Benchmarks

All benchmarks were run on an Intel Xeon Gold 6234 (8 physical cores, 16 logical processors via HyperThreading) under WSL2. Example data shipped with the package was used throughout: the IVUS rest/stress pullbacks for the step-size benchmark and the OCT pullback (280 frames) for the parallelization benchmark.

1. Algorithmic improvement: bruteforce vs. optimized

The optimized alignment algorithm uses a coarse-to-fine hierarchical search instead of evaluating every candidate angle exhaustively. The effect is small at coarse step sizes (few angles to evaluate) but grows rapidly as the step size decreases, because the number of candidate angles scales as \(n = 2 \times \text{range} / \text{step}\).

Test setup — from_file_full on the IVUS rest/stress example data, range_rotation_deg = 90°, write_obj = False, smooth = False, postprocessing = False. Three repetitions per condition; median wall time reported.

Bruteforce vs. optimized alignment wall time and speedup across step sizes — Fig. 7 Wall time (left, log-log) and speedup factor (right) of the optimized algorithm over bruteforce as a function of the rotation step size. The O(n) reference line confirms the linear scaling of bruteforce with the number of candidate angles; the optimized search is sub-linear.

At step sizes of 1° and above the difference is modest (< 2x). Below 1° the gap widens substantially: at 0.1° the optimized algorithm is 5.5x faster and at 0.05° the advantage grows to 10.3x (6.25 s vs. 64.4 s). This is the practically relevant regime: fine step sizes are required for high-accuracy alignment of OCT data and dense IVUS pullbacks.

2. parallelization scaling

The second benchmark tests how much additional speed is gained by increasing the number of CPU cores, using from_array_single on the OCT dataset (280 frames, step_rotation_deg = 0.01°, range_rotation_deg = 6°). Each core count was run in a fresh subprocess so that rayon’s global thread pool re-initialises from RAYON_NUM_THREADS.

Table 1 Median wall time (s) across CPU core counts
Cores	Bruteforce (s)	optimized (s)	Alg. speedup	Core scaling (opt.)
2	92.36	10.08	9.2x	1.00x (baseline)
4	46.78	5.56	8.4x	1.81x
8	24.27	3.49	7.0x	2.89x
12	16.74	2.64	6.3x	3.82x
16	14.15	2.40	5.9x	4.20x

Bruteforce vs. optimized alignment speedup across differnet cpu cores

Key observations

Parallelizing the angle search inside search_range (rather than the point-rotation loop) provides enough rayon tasks per frame to utilise cores effectively: bruteforce scales 6.5x from 2 to 16 cores, optimized scales 4.2x — both close to practical expectations under Amdahl’s law given the sequential frame-dependency chain.
The previous 8-core anomaly (WSL2 HyperThreading interference) has disappeared.

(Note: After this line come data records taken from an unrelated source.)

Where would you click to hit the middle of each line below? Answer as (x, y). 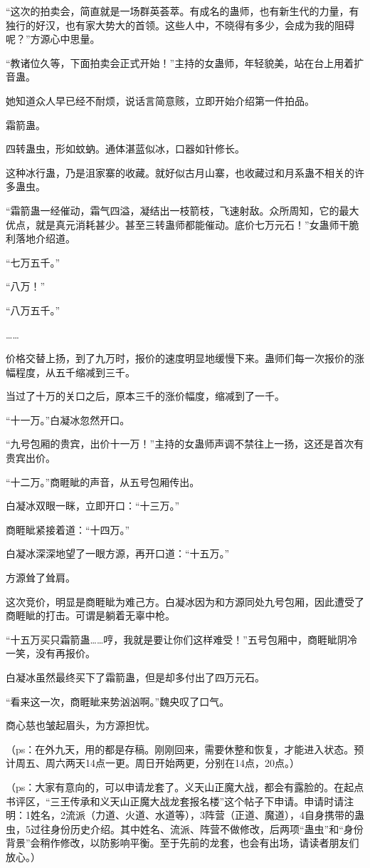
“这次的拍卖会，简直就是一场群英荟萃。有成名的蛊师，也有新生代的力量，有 (183, 11)
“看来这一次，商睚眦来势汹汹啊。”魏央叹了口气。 (118, 701)
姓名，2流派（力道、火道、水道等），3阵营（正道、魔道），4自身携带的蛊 (197, 815)
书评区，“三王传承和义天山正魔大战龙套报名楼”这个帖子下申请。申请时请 (175, 801)
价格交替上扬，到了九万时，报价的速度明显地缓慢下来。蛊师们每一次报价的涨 (185, 358)
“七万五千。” (33, 262)
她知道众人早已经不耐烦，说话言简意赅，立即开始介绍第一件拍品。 (160, 100)
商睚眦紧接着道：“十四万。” (68, 529)

With hundreds of angle-evaluation tasks per frame, rayon keeps all workers busy and the idle HT sibling effect is negligible.
The optimized algorithm remains 5.9-9.2x faster than bruteforce at every core count, with the gap slightly narrowing at higher core counts because bruteforce has more angles to parallelize and therefore scales more aggressively.
The two gains compound: relative to bruteforce at 2 cores (92.4 s), the optimized algorithm at 16 cores (2.40 s) achieves a combined 38.5x speedup — roughly 9x from the algorithm and 4x from parallelization.

Conclusion — algorithm choice and hardware scaling are now both meaningful levers. For the best achievable throughput, use the optimized algorithm on as many cores as available; for rapid prototyping where accuracy matters less, coarser step sizes reduce runtime regardless of core count.